Juvenile Crime

If a crime that is committed by a juvenile is a serious crime, such as murder or rape, if the juvenile is over the age of thirteen they can be tried in an adult court. Bail is usually not available for juveniles. They must prove to the courts that they are not a flight risk, nor a danger to the community. The general public is usually not allowed in the court room during juvenile proceedings as to protect the juvenile’s rights of being a minor. Juvenile cases are more informal than adult cases, some of the rules involved in court proceedings are not as strict as those of adult proceedings.

Juveniles do not have a public trial by jury, they are not prosecuted for committing crimes, but rather delinquent acts. Once the court decides the penalty for the delinquent act then the juvenile could be sent away to a rehabilitation home or work camp. These homes are there for the rehabilitation of the juveniles so that they may enter back into society, hopefully never to return to the home. Sometimes they do and sometimes they don’t. Another type of penal correction is sort of a new one where the juvenile goes to boot camp. Officers put the juveniles through the same routine as if they were recruits that just joined the Army.

This type of punishment instills discipline into the juveniles, so they may better themselves to go back into society. Juvenile delinquency, also known as juvenile offending, or youth crime, is participation in illegal behavior by minors who fall under a statutory age limit. Most legal systems prescribe specific procedures for dealing with juveniles, such as juvenile detention centers and courts. A juvenile delinquent is a person who is typically under the age of 18 and commits an act that otherwise would have been charged as a crime if they were an adult.

Although persons under 18 can also be charged and tried as adults, depending on the type of offense committed. 'Siegel, Larry J. , and Brandon Welsh. Juvenile Delinquency: The Core. ' 4th ed. Belmont, CA: Wadsworth/cengage Learning, 2011. Print. The recent rise in juvenile delinquents has surpassed the rates of juveniles of the past. More kids are committing serious crimes than ever before, therefore creating more need for juvenile detention centers and professional staff to man these facilities to help train these juveniles on what to do and not to do in society.

In recent years, the average age for first arrest has dropped significantly, and younger boys and girls are committing these crimes. Between 60-80% percent of adolescents, and pre- adolescents engage in some form of juvenile offending. These can range from status offenses (such as underage smoking), to property crimes, to violent crimes. The percent of teens who offend is so high that it would seem to be a cause for worry. However, juvenile offending can be considered normative adolescent behavior. This is because most teens tend to offend by committing non-violent crimes, only once or a few times, and only during adolescence.

It is when adolescents offend repeatedly or violently that their offending is likely to continue beyond adolescence, and become increasingly violent. It is also likely that if this is the case, they began offending, and displaying antisocial behavior, even before reaching adolescence. Juvenile delinquency develops during a period between childhood and adolescence. As time went by children were growing up in different lifestyles. In the early 1900’s children were taught to go out and work to help support their families.

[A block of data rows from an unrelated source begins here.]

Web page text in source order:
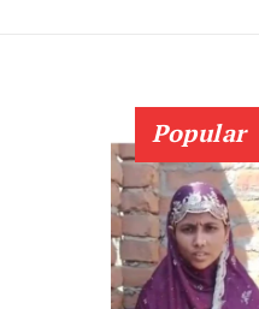
Popular
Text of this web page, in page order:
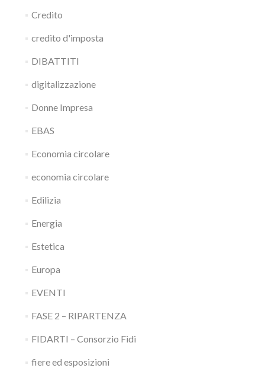
Credito
credito d'imposta
DIBATTITI
digitalizzazione
Donne Impresa
EBAS
Economia circolare
economia circolare
Edilizia
Energia
Estetica
Europa
EVENTI
FASE 2 – RIPARTENZA
FIDARTI – Consorzio Fidi
fiere ed esposizioni
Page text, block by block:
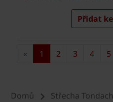
Domů Střecha Tondach
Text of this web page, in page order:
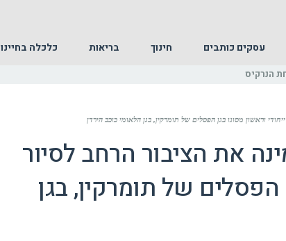
עסקים כותבים חינוך בריאות כלכלה בחיינו
הנרקיס
וראשון מסוגו בגן הפסלים של תומרקין, בגן הלאומי כוכב הירדן
את הציבור הרחב לסיור
הפסלים של תומרקין, בגן
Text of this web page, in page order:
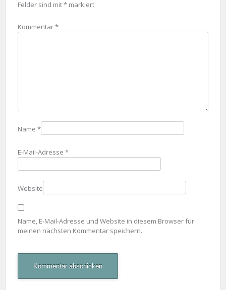
Felder sind mit* markiert
Kommentar*
Name *
E-Mail-Adresse *
Website
Name, E-Mail-Adresse und Website in diesem Browser für
meinen nächsten Kommentar speichern.
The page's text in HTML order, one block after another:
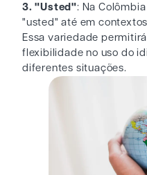
3. "Usted": Na
"usted" até em
Essa variedade
flexibilidade no uso do
diferentes situações.
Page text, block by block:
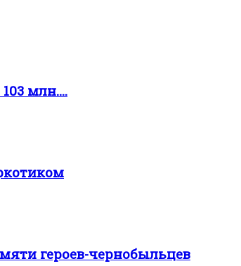
млн....
героев-чернобыльцев
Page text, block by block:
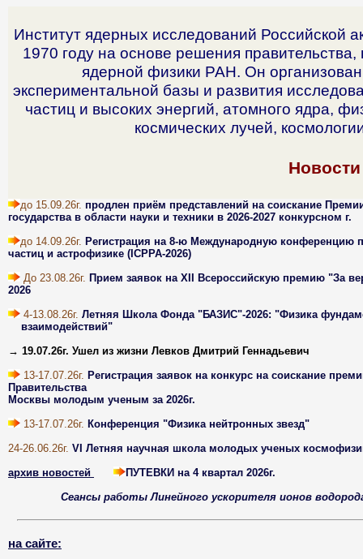
Институт ядерных исследований Российской
1970 году на основе решения
ядерной физики РАН. Он
экспериментальной базы и развития
частиц и высоких энергий, атомного ядра,
космических лучей,
Новости
до 15.09.26г. продлен приём представлений на соискание
государства в области науки и техники в 2026-2027 конкурсном г.
до 14.09.26г. Регистрация на 8-ю Международную конференцию
частиц и астрофизике (ICPPA-2026)
До 23.08.26г. Прием заявок на XII Всероссийскую премию "За
2026
4-13.08.26г. Летняя Школа Фонда "БАЗИС"-2026: "Физика
взаимодействий"
→ 19.07.26г. Ушел из жизни Левков Дмитрий Геннадьевич
13-17.07.26г. Регистрация заявок на конкурс на соискание
Правительства
Москвы молодым ученым за 2026г.
13-17.07.26г. Конференция "Физика нейтронных звезд"
24-26.06.26г. VI Летняя научная школа молодых ученых
архив новостей
ПУТЕВКИ на 4 квартал 2026г.
Cеансы работы Линейного ускорителя ионов
на сайте:

In the mid 1900’s children started learning about their own independence and went out and made money for their own personal wants. We as a society were so busy with our own lives that we neglected to care about the needs of our children if they wanted money they got it. The minute they were denied the money they found other means of obtaining it themselves, so they opted to steal from people, and once that was in their system it took over. Juvenile status offenses occur when a juvenile is charged or adjudicated for their conduct in the municipality of which the crime was committed they would not be charged as an adult.

Usually Juvenile status offenses include chronic or persistent truancy, running away, not taking orders from people of higher authority, violating curfew laws, being caught with alcohol or tobacco. Most of the problems with Juveniles comes from upbringing or family life. When a child is brought up in homes where there is violence or alcohol issues, more than likely they will grow up with the same problems. Some states punish the parents for offenses that their child has made, while other states have facilities for juveniles to go to serve their punishment.

Some courts have the juvenile’s report to do work details to work off their punishment. To reduce juvenile crime, I believe education is very important. We need to teach the children of today that it is not ok to steal, fight, vandalize, and disrespect each other. Ever since they banned the use of paddling in school the kids today have no respect for teachers or principals, and as far as at home, there is a level of discipline that I feel is ok, parents do not need to hit their children until they bleed, a little swat will get their attention. In order for us to be able to handle our children there needs to be discipline.

Most kids now will yell child abuse if you even give them a little swat, my feeling is that they are laughing in your face when this happens because they know of the trouble that the parents can get into. I also feel that talking to children works well too. When you whind up punishing a child through physical force like beating them to make them understand, what are we teaching that child, that it is ok to hit their children in order for them to be respected by that child, hitting is wrong so we shouldn’t do that to children, because it leads them to violent lifestyles, that could put them in jail.